Goosebumps sure are resourceful — growing hair when we don't have a sweater handy! But why do we get these things in the first place?

We get goosebumps when our bodies perceive a threat

When we get them because we're cold, goosebumps trigger muscle movements that warm us up, per Scientific American. In situations where we're feeling a strong emotion, whether it's fear or musical inspiration, goosebumps are a gift to us from our sympathetic nervous system, which is also called the fight-or-flight response. It's your body's way of saying, "Whoa, look out!" when it perceives a threat. And having any sudden, strong emotion — even a good one — is at first interpreted as an attack, according to Mitchell Colver, a researcher at Utah State University. "Literally, in the few split seconds between our emotional brain's interpretation and our cognitive brain's interpretation, something really funny happens: The emotional brain fires (BLAM!) all of our typical threat-response behaviors," Culver told Discover.

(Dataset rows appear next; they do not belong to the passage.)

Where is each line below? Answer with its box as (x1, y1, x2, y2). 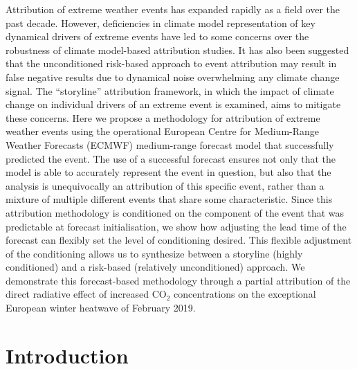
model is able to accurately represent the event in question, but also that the (6, 165, 331, 179)
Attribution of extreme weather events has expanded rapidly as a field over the (6, 2, 340, 16)
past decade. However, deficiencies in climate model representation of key (6, 15, 315, 30)
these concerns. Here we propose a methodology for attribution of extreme (6, 110, 320, 125)
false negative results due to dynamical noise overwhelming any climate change (6, 69, 340, 84)
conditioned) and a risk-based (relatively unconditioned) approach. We (6, 260, 305, 274)
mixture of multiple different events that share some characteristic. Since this (6, 192, 333, 206)
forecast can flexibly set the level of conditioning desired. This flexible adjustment (6, 233, 352, 247)
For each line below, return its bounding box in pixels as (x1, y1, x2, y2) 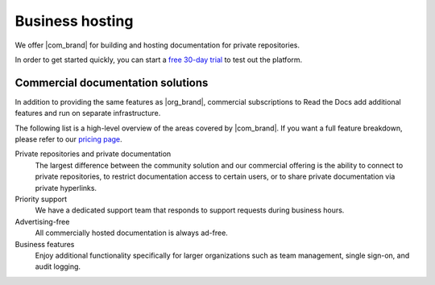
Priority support (14, 194, 68, 204)
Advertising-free (14, 217, 70, 226)
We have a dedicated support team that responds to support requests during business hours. (35, 205, 345, 215)
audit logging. (35, 262, 81, 271)
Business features (14, 239, 75, 249)
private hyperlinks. (35, 183, 97, 192)
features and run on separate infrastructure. (14, 109, 161, 118)
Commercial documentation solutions (14, 76, 209, 89)
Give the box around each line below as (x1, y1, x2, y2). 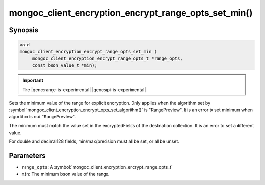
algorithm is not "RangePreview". (9, 114, 76, 119)
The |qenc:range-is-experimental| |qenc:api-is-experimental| (22, 86, 146, 92)
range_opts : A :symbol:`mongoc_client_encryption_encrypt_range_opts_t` (21, 164, 173, 170)
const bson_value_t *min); (32, 63, 98, 68)
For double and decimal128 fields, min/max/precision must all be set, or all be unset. (9, 139, 179, 144)
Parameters (9, 151, 46, 160)
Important (22, 77, 44, 83)
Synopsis (9, 26, 39, 34)
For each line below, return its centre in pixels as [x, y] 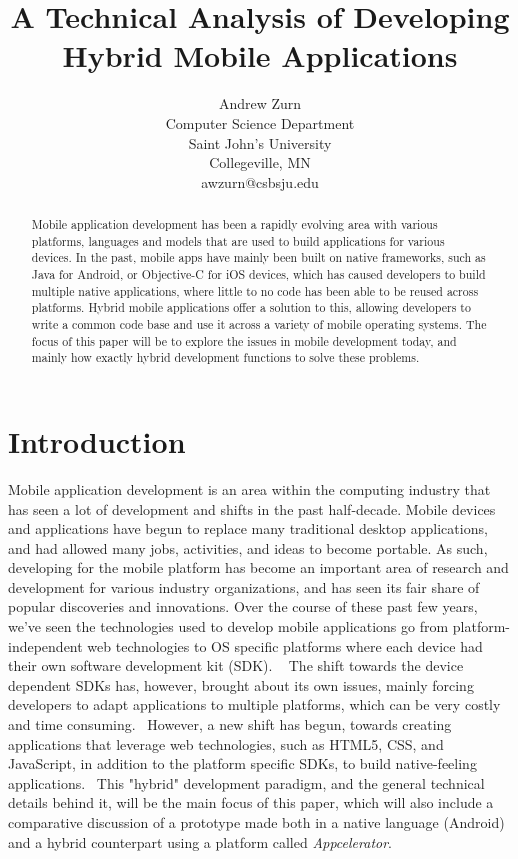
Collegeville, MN [260, 162]
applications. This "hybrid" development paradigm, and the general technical [246, 782]
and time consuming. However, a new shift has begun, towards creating [230, 724]
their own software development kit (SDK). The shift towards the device [236, 665]
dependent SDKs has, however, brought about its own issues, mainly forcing [241, 684]
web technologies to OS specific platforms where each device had [285, 645]
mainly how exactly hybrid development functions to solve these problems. [225, 357]
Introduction [97, 440]
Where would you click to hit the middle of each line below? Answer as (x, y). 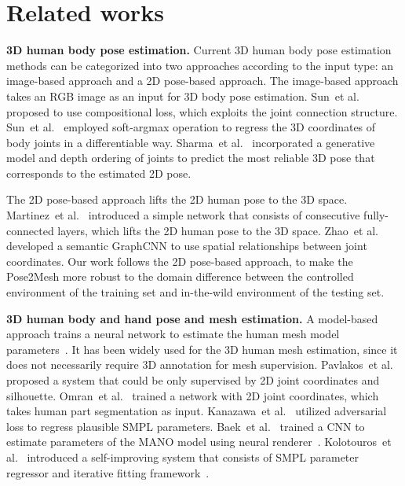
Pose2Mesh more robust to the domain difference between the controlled (180, 276)
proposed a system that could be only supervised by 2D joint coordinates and (193, 380)
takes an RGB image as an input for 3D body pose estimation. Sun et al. (183, 96)
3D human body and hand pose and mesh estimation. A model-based (192, 318)
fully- (376, 215)
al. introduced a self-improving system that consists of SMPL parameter (183, 457)
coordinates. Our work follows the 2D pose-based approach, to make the (180, 261)
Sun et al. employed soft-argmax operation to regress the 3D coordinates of (191, 127)
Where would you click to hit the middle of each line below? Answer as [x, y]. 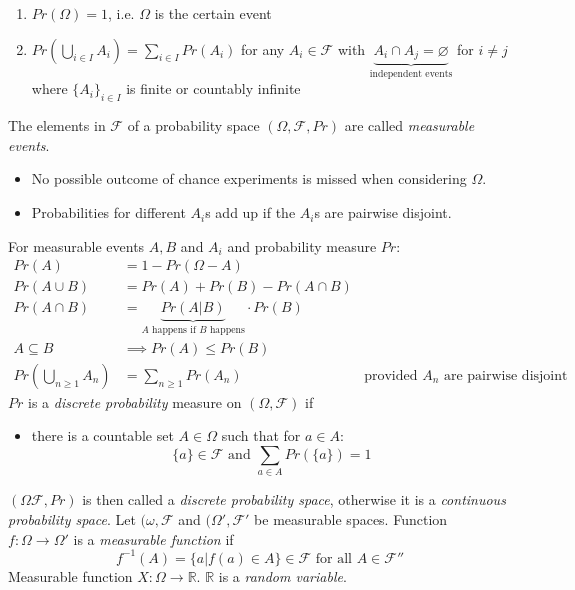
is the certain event [213, 13]
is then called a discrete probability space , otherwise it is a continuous [294, 499]
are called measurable [409, 125]
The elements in [57, 125]
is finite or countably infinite [213, 88]
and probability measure [302, 245]
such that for [261, 435]
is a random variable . [282, 575]
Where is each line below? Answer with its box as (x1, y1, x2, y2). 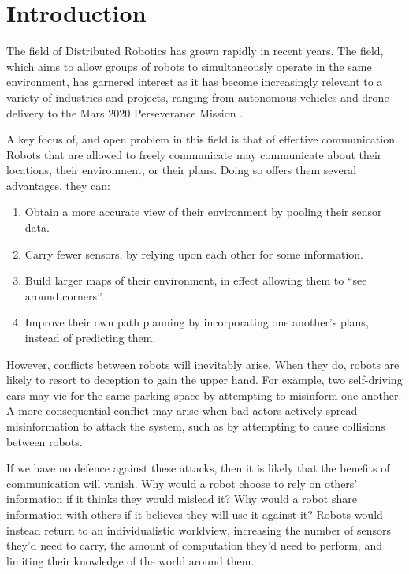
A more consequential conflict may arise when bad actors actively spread (6, 402, 358, 419)
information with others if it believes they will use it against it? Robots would (6, 505, 383, 522)
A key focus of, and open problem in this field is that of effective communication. (6, 131, 398, 147)
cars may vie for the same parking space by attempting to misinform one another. (6, 386, 402, 403)
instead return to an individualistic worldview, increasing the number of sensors (6, 521, 392, 538)
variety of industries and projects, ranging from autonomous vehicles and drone (6, 88, 389, 105)
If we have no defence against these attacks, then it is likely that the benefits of (6, 460, 390, 476)
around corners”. (24, 287, 104, 304)
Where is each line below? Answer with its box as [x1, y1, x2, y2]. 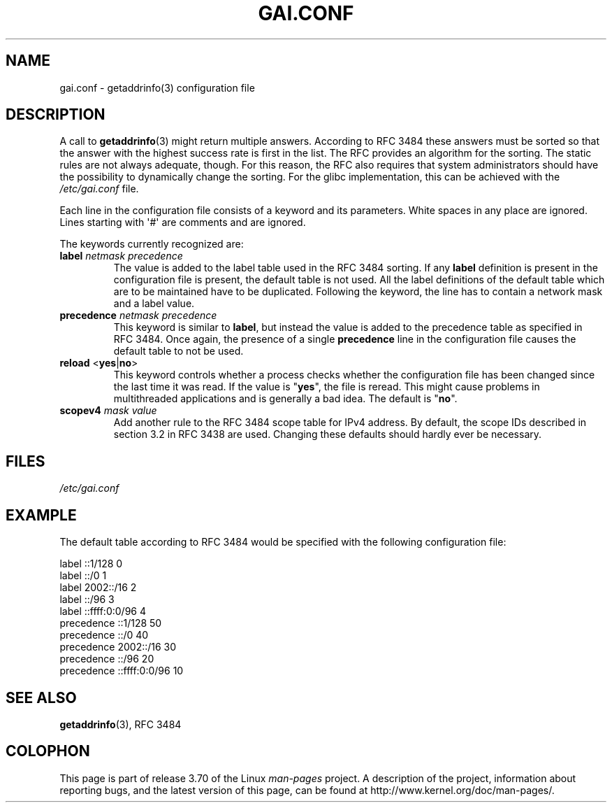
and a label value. [113, 297, 195, 310]
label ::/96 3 [59, 593, 115, 606]
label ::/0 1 [59, 569, 107, 582]
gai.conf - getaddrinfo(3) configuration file [59, 81, 255, 94]
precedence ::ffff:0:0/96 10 [59, 665, 184, 677]
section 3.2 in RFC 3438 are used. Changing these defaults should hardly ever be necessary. [113, 428, 542, 441]
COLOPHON [6, 742, 90, 760]
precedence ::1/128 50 [59, 617, 162, 630]
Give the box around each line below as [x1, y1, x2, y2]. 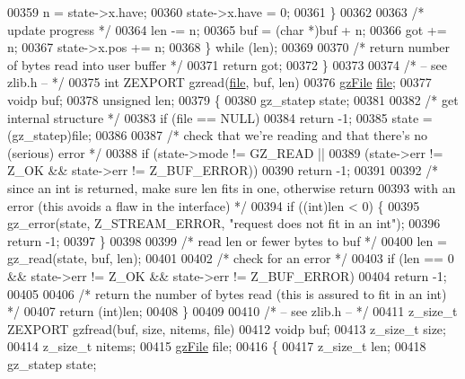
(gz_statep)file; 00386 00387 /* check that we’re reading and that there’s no [7, 126, 428, 145]
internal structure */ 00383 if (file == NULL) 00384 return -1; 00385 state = [7, 108, 433, 127]
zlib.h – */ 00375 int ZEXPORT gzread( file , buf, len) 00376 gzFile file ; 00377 [7, 73, 432, 92]
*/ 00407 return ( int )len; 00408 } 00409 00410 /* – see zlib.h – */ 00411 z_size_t [7, 302, 458, 321]
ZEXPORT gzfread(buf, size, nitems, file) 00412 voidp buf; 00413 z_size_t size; [7, 319, 446, 338]
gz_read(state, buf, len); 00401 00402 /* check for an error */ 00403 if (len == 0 [7, 249, 454, 268]
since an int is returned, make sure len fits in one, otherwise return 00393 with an [7, 178, 456, 197]
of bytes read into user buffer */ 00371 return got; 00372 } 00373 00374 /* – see [7, 55, 448, 74]
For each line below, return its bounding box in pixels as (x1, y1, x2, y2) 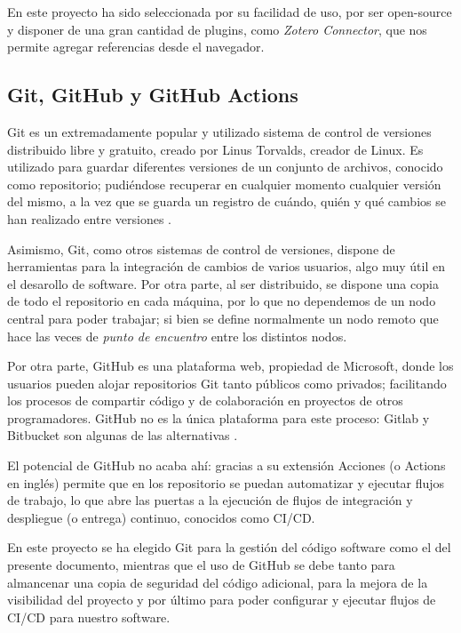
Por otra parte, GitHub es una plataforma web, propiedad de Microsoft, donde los (7, 357, 454, 375)
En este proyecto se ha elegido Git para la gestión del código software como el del (7, 538, 451, 557)
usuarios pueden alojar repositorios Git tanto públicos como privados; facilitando (7, 373, 447, 392)
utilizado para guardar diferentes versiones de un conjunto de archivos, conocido (7, 157, 443, 176)
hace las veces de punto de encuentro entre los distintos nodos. (7, 326, 347, 345)
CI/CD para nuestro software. (7, 607, 171, 626)
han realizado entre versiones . (7, 209, 171, 228)
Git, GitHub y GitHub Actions (7, 81, 298, 108)
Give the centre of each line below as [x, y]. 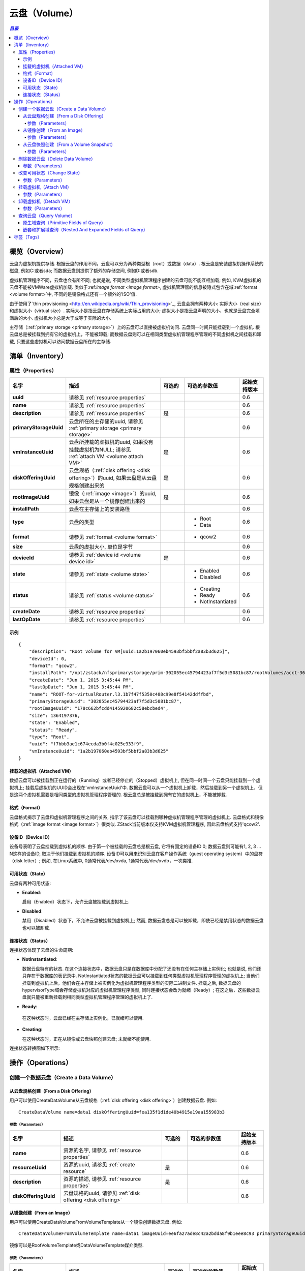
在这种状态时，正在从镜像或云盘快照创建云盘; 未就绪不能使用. [86, 1039]
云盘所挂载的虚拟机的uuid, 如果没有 [111, 442]
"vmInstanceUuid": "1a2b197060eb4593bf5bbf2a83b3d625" [99, 751]
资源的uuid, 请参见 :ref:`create [99, 1164]
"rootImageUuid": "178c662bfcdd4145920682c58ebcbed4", [99, 708]
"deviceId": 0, [48, 659]
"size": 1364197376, [54, 715]
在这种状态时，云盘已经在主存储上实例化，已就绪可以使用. [83, 1018]
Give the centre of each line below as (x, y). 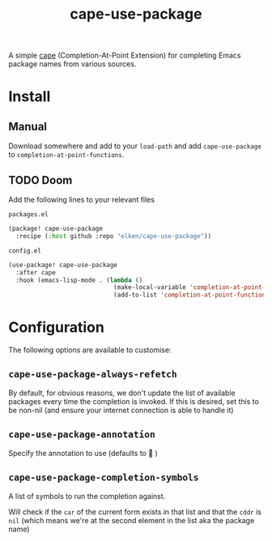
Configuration (57, 328)
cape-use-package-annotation (82, 435)
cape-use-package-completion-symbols (104, 477)
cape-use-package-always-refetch (93, 375)
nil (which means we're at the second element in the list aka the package (132, 520)
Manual (28, 126)
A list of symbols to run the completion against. (87, 496)
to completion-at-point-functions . (66, 155)
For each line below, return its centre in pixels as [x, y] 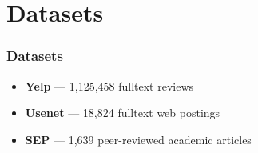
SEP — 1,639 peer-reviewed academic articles [138, 139]
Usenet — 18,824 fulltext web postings [123, 113]
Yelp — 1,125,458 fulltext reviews [109, 85]

You'll likely notice that as quickly as they appeared, the goosebumps will disappear once you've warmed up, or your brain has processed the emotions that your sympathetic nervous system first perceived as a threat (per Healthline). Other common fight-or-flight responses, like sweaty palms or a racing heart, also dissipate when your body gets the "all clear" from your brain. It's all part of a system of different parts of the body looking out for each other, and fortunately we have our cognitive brain to tell the sympathetic nervous system to slow its roll when there's truly nothing to worry about.